Exercise goal:
Nothing in the data may be changed; retype all of it.

Data supplied:
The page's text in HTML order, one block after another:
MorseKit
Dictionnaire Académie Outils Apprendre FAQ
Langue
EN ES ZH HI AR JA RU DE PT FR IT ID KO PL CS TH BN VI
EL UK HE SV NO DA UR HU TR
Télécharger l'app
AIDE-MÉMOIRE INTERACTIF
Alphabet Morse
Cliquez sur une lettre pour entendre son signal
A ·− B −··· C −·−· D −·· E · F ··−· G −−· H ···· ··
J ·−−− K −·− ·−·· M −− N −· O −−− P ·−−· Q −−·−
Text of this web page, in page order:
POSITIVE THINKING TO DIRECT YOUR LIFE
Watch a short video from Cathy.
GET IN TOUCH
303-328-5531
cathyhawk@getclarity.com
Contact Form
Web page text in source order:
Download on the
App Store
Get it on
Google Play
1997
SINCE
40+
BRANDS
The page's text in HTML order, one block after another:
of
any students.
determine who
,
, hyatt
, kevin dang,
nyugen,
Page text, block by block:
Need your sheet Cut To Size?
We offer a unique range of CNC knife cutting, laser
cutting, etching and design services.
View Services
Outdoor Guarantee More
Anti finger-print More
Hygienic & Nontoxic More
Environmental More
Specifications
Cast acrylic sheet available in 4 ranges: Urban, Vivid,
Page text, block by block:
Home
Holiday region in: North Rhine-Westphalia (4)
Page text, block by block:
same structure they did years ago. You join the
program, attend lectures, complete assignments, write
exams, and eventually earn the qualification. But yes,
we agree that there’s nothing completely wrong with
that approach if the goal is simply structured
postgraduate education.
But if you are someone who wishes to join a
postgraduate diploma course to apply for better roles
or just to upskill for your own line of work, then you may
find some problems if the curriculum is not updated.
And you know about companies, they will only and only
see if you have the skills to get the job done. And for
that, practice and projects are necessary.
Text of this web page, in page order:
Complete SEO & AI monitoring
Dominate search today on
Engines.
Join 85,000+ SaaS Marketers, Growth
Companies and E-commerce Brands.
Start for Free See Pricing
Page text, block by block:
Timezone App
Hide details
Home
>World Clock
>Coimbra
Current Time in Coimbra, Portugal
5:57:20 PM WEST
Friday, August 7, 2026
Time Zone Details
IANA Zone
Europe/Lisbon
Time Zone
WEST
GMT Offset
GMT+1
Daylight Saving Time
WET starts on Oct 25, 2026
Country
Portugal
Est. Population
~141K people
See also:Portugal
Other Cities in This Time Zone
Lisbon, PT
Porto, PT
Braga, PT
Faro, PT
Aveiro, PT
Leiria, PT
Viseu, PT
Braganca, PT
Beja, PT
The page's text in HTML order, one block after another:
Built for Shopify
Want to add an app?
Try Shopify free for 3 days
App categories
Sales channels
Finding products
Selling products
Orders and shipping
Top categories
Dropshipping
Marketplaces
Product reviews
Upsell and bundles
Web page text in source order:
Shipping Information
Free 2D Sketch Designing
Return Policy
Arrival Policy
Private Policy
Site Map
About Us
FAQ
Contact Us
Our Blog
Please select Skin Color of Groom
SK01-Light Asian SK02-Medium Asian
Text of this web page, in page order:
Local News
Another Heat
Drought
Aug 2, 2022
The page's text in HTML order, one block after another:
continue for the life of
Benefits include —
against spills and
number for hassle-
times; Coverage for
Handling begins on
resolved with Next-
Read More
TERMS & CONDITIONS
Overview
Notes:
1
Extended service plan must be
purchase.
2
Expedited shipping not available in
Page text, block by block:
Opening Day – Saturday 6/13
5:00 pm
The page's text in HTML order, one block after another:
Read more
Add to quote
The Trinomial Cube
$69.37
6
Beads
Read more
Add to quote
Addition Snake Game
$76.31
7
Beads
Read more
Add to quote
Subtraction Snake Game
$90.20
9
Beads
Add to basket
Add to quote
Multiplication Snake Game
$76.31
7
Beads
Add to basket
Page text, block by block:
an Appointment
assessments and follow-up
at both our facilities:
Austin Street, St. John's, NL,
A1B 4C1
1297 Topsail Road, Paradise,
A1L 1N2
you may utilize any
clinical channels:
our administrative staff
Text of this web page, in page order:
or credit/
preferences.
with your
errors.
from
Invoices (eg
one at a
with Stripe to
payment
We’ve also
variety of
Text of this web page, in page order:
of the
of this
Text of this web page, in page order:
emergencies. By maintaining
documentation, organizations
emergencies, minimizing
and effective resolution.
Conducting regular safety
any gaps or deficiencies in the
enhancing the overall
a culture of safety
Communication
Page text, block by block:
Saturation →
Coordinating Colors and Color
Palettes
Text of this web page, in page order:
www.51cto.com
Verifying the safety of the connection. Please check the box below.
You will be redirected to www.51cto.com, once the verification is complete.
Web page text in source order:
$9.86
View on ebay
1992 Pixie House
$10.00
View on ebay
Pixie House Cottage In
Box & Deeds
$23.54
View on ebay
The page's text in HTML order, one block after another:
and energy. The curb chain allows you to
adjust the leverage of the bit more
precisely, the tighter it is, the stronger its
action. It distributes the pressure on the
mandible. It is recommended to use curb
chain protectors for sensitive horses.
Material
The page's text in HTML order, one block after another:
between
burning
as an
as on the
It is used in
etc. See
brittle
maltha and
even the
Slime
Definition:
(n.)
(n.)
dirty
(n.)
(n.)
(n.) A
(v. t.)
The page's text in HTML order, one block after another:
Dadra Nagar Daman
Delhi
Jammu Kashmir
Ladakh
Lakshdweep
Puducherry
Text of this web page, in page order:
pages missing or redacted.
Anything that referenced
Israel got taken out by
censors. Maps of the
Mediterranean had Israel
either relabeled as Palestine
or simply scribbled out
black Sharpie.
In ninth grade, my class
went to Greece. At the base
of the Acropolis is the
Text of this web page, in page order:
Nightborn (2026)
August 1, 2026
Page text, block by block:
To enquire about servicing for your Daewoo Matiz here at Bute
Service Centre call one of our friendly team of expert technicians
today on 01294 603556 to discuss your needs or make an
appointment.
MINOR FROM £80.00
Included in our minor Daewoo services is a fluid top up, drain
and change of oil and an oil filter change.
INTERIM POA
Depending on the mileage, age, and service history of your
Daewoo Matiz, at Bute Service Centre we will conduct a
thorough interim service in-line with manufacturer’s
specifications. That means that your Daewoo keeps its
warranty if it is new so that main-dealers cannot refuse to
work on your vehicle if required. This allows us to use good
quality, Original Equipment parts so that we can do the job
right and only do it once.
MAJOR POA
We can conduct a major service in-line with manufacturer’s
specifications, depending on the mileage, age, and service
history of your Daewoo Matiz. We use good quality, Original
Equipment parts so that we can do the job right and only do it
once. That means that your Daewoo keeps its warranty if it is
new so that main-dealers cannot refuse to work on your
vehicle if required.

Finished task:
The page's text in HTML order, one block after another:
MorseKit
Dictionnaire Académie Outils Apprendre FAQ
Langue
EN ES ZH HI AR JA RU DE PT FR IT ID KO PL CS TH BN VI
EL UK HE SV NO DA UR HU TR
Télécharger l'app
AIDE-MÉMOIRE INTERACTIF
Alphabet Morse
Cliquez sur une lettre pour entendre son signal
A ·− B −··· C −·−· D −·· E · F ··−· G −−· H ···· ··
J ·−−− K −·− ·−·· M −− N −· O −−− P ·−−· Q −−·−
Text of this web page, in page order:
POSITIVE THINKING TO DIRECT YOUR LIFE
Watch a short video from Cathy.
GET IN TOUCH
303-328-5531
cathyhawk@getclarity.com
Contact Form
Web page text in source order:
Download on the
App Store
Get it on
Google Play
1997
SINCE
40+
BRANDS
The page's text in HTML order, one block after another:
of
any students.
determine who
,
, hyatt
, kevin dang,
nyugen,
Page text, block by block:
Need your sheet Cut To Size?
We offer a unique range of CNC knife cutting, laser
cutting, etching and design services.
View Services
Outdoor Guarantee More
Anti finger-print More
Hygienic & Nontoxic More
Environmental More
Specifications
Cast acrylic sheet available in 4 ranges: Urban, Vivid,
Page text, block by block:
Home
Holiday region in: North Rhine-Westphalia (4)
Page text, block by block:
same structure they did years ago. You join the
program, attend lectures, complete assignments, write
exams, and eventually earn the qualification. But yes,
we agree that there’s nothing completely wrong with
that approach if the goal is simply structured
postgraduate education.
But if you are someone who wishes to join a
postgraduate diploma course to apply for better roles
or just to upskill for your own line of work, then you may
find some problems if the curriculum is not updated.
And you know about companies, they will only and only
see if you have the skills to get the job done. And for
that, practice and projects are necessary.
Text of this web page, in page order:
Complete SEO & AI monitoring
Dominate search today on
Engines.
Join 85,000+ SaaS Marketers, Growth
Companies and E-commerce Brands.
Start for Free See Pricing
Page text, block by block:
Timezone App
Hide details
Home
>World Clock
>Coimbra
Current Time in Coimbra, Portugal
5:57:20 PM WEST
Friday, August 7, 2026
Time Zone Details
IANA Zone
Europe/Lisbon
Time Zone
WEST
GMT Offset
GMT+1
Daylight Saving Time
WET starts on Oct 25, 2026
Country
Portugal
Est. Population
~141K people
See also:Portugal
Other Cities in This Time Zone
Lisbon, PT
Porto, PT
Braga, PT
Faro, PT
Aveiro, PT
Leiria, PT
Viseu, PT
Braganca, PT
Beja, PT
The page's text in HTML order, one block after another:
Built for Shopify
Want to add an app?
Try Shopify free for 3 days
App categories
Sales channels
Finding products
Selling products
Orders and shipping
Top categories
Dropshipping
Marketplaces
Product reviews
Upsell and bundles
Web page text in source order:
Shipping Information
Free 2D Sketch Designing
Return Policy
Arrival Policy
Private Policy
Site Map
About Us
FAQ
Contact Us
Our Blog
Please select Skin Color of Groom
SK01-Light Asian SK02-Medium Asian
Text of this web page, in page order:
Local News
Another Heat
Drought
Aug 2, 2022
The page's text in HTML order, one block after another:
continue for the life of
Benefits include —
against spills and
number for hassle-
times; Coverage for
Handling begins on
resolved with Next-
Read More
TERMS & CONDITIONS
Overview
Notes:
1
Extended service plan must be
purchase.
2
Expedited shipping not available in
Page text, block by block:
Opening Day – Saturday 6/13
5:00 pm
The page's text in HTML order, one block after another:
Read more
Add to quote
The Trinomial Cube
$69.37
6
Beads
Read more
Add to quote
Addition Snake Game
$76.31
7
Beads
Read more
Add to quote
Subtraction Snake Game
$90.20
9
Beads
Add to basket
Add to quote
Multiplication Snake Game
$76.31
7
Beads
Add to basket
Page text, block by block:
an Appointment
assessments and follow-up
at both our facilities:
Austin Street, St. John's, NL,
A1B 4C1
1297 Topsail Road, Paradise,
A1L 1N2
you may utilize any
clinical channels:
our administrative staff
Text of this web page, in page order:
or credit/
preferences.
with your
errors.
from
Invoices (eg
one at a
with Stripe to
payment
We’ve also
variety of
Text of this web page, in page order:
of the
of this
Text of this web page, in page order:
emergencies. By maintaining
documentation, organizations
emergencies, minimizing
and effective resolution.
Conducting regular safety
any gaps or deficiencies in the
enhancing the overall
a culture of safety
Communication
Page text, block by block:
Saturation →
Coordinating Colors and Color
Palettes
Text of this web page, in page order:
www.51cto.com
Verifying the safety of the connection. Please check the box below.
You will be redirected to www.51cto.com, once the verification is complete.
Web page text in source order:
$9.86
View on ebay
1992 Pixie House
$10.00
View on ebay
Pixie House Cottage In
Box & Deeds
$23.54
View on ebay
The page's text in HTML order, one block after another:
and energy. The curb chain allows you to
adjust the leverage of the bit more
precisely, the tighter it is, the stronger its
action. It distributes the pressure on the
mandible. It is recommended to use curb
chain protectors for sensitive horses.
Material
The page's text in HTML order, one block after another:
between
burning
as an
as on the
It is used in
etc. See
brittle
maltha and
even the
Slime
Definition:
(n.)
(n.)
dirty
(n.)
(n.)
(n.) A
(v. t.)
The page's text in HTML order, one block after another:
Dadra Nagar Daman
Delhi
Jammu Kashmir
Ladakh
Lakshdweep
Puducherry
Text of this web page, in page order:
pages missing or redacted.
Anything that referenced
Israel got taken out by
censors. Maps of the
Mediterranean had Israel
either relabeled as Palestine
or simply scribbled out
black Sharpie.
In ninth grade, my class
went to Greece. At the base
of the Acropolis is the
Text of this web page, in page order:
Nightborn (2026)
August 1, 2026
Page text, block by block:
To enquire about servicing for your Daewoo Matiz here at Bute
Service Centre call one of our friendly team of expert technicians
today on 01294 603556 to discuss your needs or make an
appointment.
MINOR FROM £80.00
Included in our minor Daewoo services is a fluid top up, drain
and change of oil and an oil filter change.
INTERIM POA
Depending on the mileage, age, and service history of your
Daewoo Matiz, at Bute Service Centre we will conduct a
thorough interim service in-line with manufacturer’s
specifications. That means that your Daewoo keeps its
warranty if it is new so that main-dealers cannot refuse to
work on your vehicle if required. This allows us to use good
quality, Original Equipment parts so that we can do the job
right and only do it once.
MAJOR POA
We can conduct a major service in-line with manufacturer’s
specifications, depending on the mileage, age, and service
history of your Daewoo Matiz. We use good quality, Original
Equipment parts so that we can do the job right and only do it
once. That means that your Daewoo keeps its warranty if it is
new so that main-dealers cannot refuse to work on your
vehicle if required.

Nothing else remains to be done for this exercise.